ANDREW ROITSTEIN | BASS

A native of Valencia, California, bassist Andrew Roitstein has been featured in chamber music concerts in New York’s Zankel Hall and Washington DC’s Kennedy Center and has performed with the New York and Hong Kong Philharmonic Orchestra. Mr. Roitstein has recorded for artists such as Joanna Newsom (Drag City) and Jessica Pavone (Tzadik Records), and has premiered Anna Maria Suite for double bass and piano, written by his father David Roitstein. In 2007, he won second prize in Juilliard’s Double Bass Concerto Competition, and was one of ten semi-finalists in the 2011 International Society of Bassists Competition. In addition to performing, Mr. Roitstein serves as faculty of the New York Philharmonic’s School Partnership Program and Carnegie Hall’s Weill Music Institute. As an arranger, his works have been performed by the Toomai String Quintet and members of the Chamber Music Society of Lincoln Center. Mr. Roitstein received his Master’s and Bachelor’s degrees at the Juilliard School, where he was a student of Eugene Levinson.

Cordas Americanas (American Strings) represents a passion that Toomai String Quintet has for a variety of musical traditions from South and Central America. Inspired by Toomai members’ travels, studies, and cultural heritage, this program traverses the 20th and 21st century to highlight some of the most profound voices in Brazilian, Cuban, and Mexican music. The pieces you’ll hear on this concert are all original arrangements by Toomai’s bassist Andrew Roitstein and cellist Hamilton Berry.

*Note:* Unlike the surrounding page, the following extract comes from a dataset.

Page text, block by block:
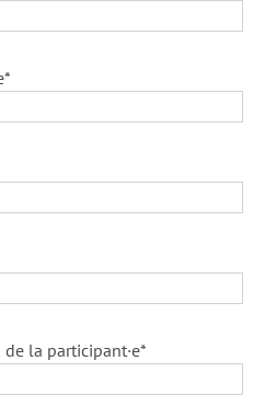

The music by historical composers Heitor Villa-Lobos, Ernesto Lecuona, and Manuel Ponce was originally written for piano in the first half of the 20th century. Andrew Roitstein often heard his grandmother, who was a concert pianist from Cuba, performing and teaching music by these composers. After years of listening to these piano works, Andrew was inspired to arrange them for strings. Brazilian Villa-Lobos, Cuban Lecuona, and Mexican Ponce each, in their own distinct ways, were figureheads in a musical movement across the Americas and Europe, where composers for the concert stage turned to folkloric traditions and popular song in an effort to create to a “national musical identity” for their homelands. Each of these composers wrote music that became so broadly embraced that many of their own melodies have become folklore in their own right.

Between 2010 and 2012, Andrew Roitstein and Hamilton Berry traveled to Brazil performing as alumni representatives of the Juilliard School. These trips initiated a lasting dedication to the study and performance of music by living Brazilian musicians. Cordas Americanas will invite the audience to explore fresh string renditions of songs by pop icons Milton Nascimento and Gilberto Gil and jazz giants Hermeto Pascoal and Lea Freire.

Through their interactive approach to concerts, Toomai will illuminate this diverse array of music from Latin America. You’ll be dancing in your seats to these infectious rhythms and passionate melodies!